Revitalisasi ini tidak hanya ditujukan untuk sekolah negeri, tetapi juga untuk sekolah swasta. Fokus utama adalah pemerataan, dengan perhatian khusus pada daerah tertinggal, terdepan, dan terluar (3T) serta sekolah-sekolah yang mengalami kerusakan parah.

Gogot menekankan bahwa program Revitalisasi Satuan Pendidikan akan terus ditingkatkan. Saat ini, Indonesia masih menghadapi tantangan dalam pemerataan akses pendidikan, dengan sekitar 1,2 juta ruang kelas dalam kondisi rusak sedang atau berat di 195 ribu sekolah.

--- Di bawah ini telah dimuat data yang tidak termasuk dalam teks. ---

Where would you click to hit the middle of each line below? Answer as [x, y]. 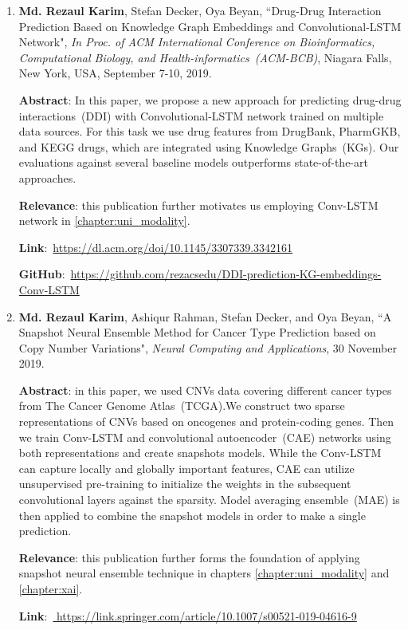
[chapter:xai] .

"Sebanyak 195 ribu sekolah itu tentu tidak bisa diselesaikan dalam waktu 1-2 tahun ke depan. Tetapi paling tidak kita harus bisa menyelesaikan yang masuk skala prioritas. Agar anak-anak kita bisa mengikuti pembelajaran di sekolah dengan aman, nyaman, dan gembira," ungkapnya.